Thoughts on using chest CTs to screen for ASD
A recent preprint written by a friend from high school looked at using chest CT images as a biomarker for predicting autism spectrum disorder (ASD). Here is the paper: Islam et al, 2023.
It is surprising that lung geometries can be informative in diagnosing ASD, a predominately neurological and behavioral condition. A paper in 2013 Stewart and Klar, 2013 retrospectively identified “doublets”, branching anomalies in lung airways, in all patients with ASD (n=49) and never in non-ASD patients (n=410).
Other respiratory signs of ASD have been identified related to cycles of apnea and hyperventiliation McCormick et al, 2018. Could we continuously monitor breath sounds with a phone and detect these dysrythmias? A device placed near a baby’s crib could record, analyze, identify these dysregulated breathing patterns (algorithms for detecting pre-defined patterns in audio time series are well-developed), and raise notification to the parent if it occurs consistently over time.
Other markers for ASD are being developed like those at the Wall lab at Stanford looking at WGS genomic algorithms, and gut microbiome composition. As far as I am aware, Islam et al, 2023 is the first study assess ASD status from a chest CT. In summary, their approach was to: 1) extract lung geometry of conducting airways from chest CT images, 2) extract 13 bifurcations worth of angles (26 angles), 3) normalize angles to N(0,1) per patient, 4) Project down to k dimensions by PCA, 5) leave one out cross-validation with SVM model. Average classification accuracy was around 0.7 (Figure 5) looking across PC dimensions. It may be interesting to also consider AUCs as the performance metric to evaluate. To be more disciplined, the choice of k for the dimensionality reduction could be set to k such that 90% of the variance is explained by the PC vectors.
Before step 4, a subset of the 26 angles was chosen. This was done combinatorically by evaluating all 26 choose p combinations of angles with p going from 2 to 8. Beyond 8, the combinationarial options were infeasible for their computing setup. Maximum classification accuracy (across all k PC dimensions tested) approached 0.85 across angle subsets (Figure 6). This maximum measure does not capture the overall performance across PC dimensions which may be misleading. Figure 6 could be reconfigured to be a boxplot at each subset value where each point is the model performance at a given k dimensional subspace. In my view, a more disciplined biologically-informed approach for angle selection would be preferred.

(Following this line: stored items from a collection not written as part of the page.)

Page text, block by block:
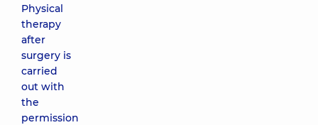
Physical
therapy
after
surgery is
carried
out with
the
permission
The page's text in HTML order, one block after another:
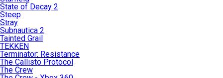
State of Decay 2
Steep
Stray
Subnautica 2
Tainted Grail
TEKKEN
Terminator: Resistance
The Callisto Protocol
The Crew
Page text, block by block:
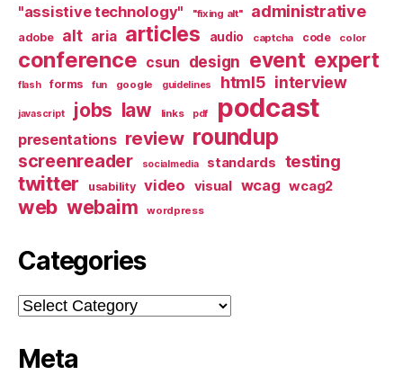
"assistive technology" "fixing alt" administrative
adobe alt aria articles audio captcha code color
conference csun design event expert
flash forms fun google guidelines html5 interview
javascript jobs law links pdf podcast
presentations review roundup
screenreader socialmedia standards testing
twitter usability video visual wcag wcag2
web webaim wordpress
Categories
Categories
Meta
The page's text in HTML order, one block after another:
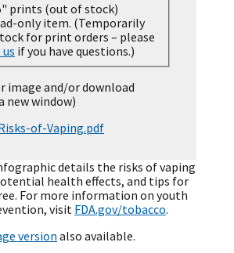
prints (out of stock)
item. (Temporarily
out of stock for print orders – please
if you have questions.)
image and/or download
new window)
of-Vaping.pdf
details the risks of vaping
health effects, and tips for
For more information on youth
visit FDA.gov/tobacco.
version also available.
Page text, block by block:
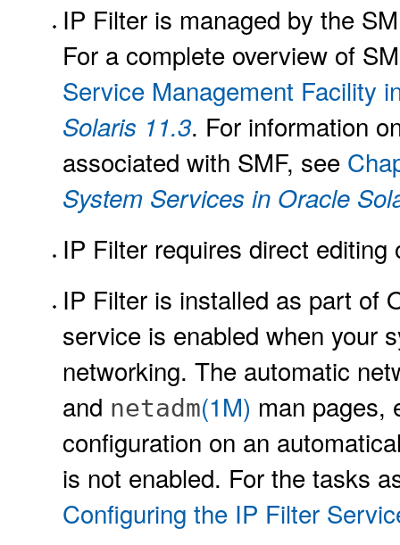
IP Filter is managed by the
For a complete overview of
Service Management Facility
Solaris 11.3. For information
associated with SMF, see
System Services in Oracle
IP Filter requires direct
IP Filter is installed as part of
service is enabled when your
networking. The automatic
and netadm(1M) man pages,
configuration on an
is not enabled. For the tasks
Configuring the IP Filter

Performance and machine learning considerations aside, let us dig into the clinical utility of a chest CT based biomarker for ASD should it be validated. The target population for such a screening population is young children presenting with illness requiring a chest CT to a hospital. Chest CTs are not a light undertaking. Therefore, this tool would be best for young children before they reach major developmental milestones from which ASD can start to be diagnosed. Children presenting with enough concern for a chest CT likely have respiratory disease. Do respiratory illnesses affect bifurcation angles? Answering this question is critical in establishing the possibility of using such an approach to inform ASD status.
The patients in this study were ~15 years old on average, which is significantly older than a target screening population (likely <3 years old). There is some evidence that these branching anomalies are established in utero and are maintained as people age Stewart and Klar, 2013. Further assessment of a chest CT approach to ASD diagnosis would require a larger sample size of the target patient population described above and principled design of a ML model for classification.
The discovery of airway doublets and respiratory dysrythmias suggests that there is some connection between ASD and lung development and coordination. Cerebellar and other brain region differences have been noted in patients with ASD and these differences may contribute to systemic effects - lung and beyond. More broadly, this encourages us to look for biomarkers in places beyond sequencing the genome and in the primary affected organ system.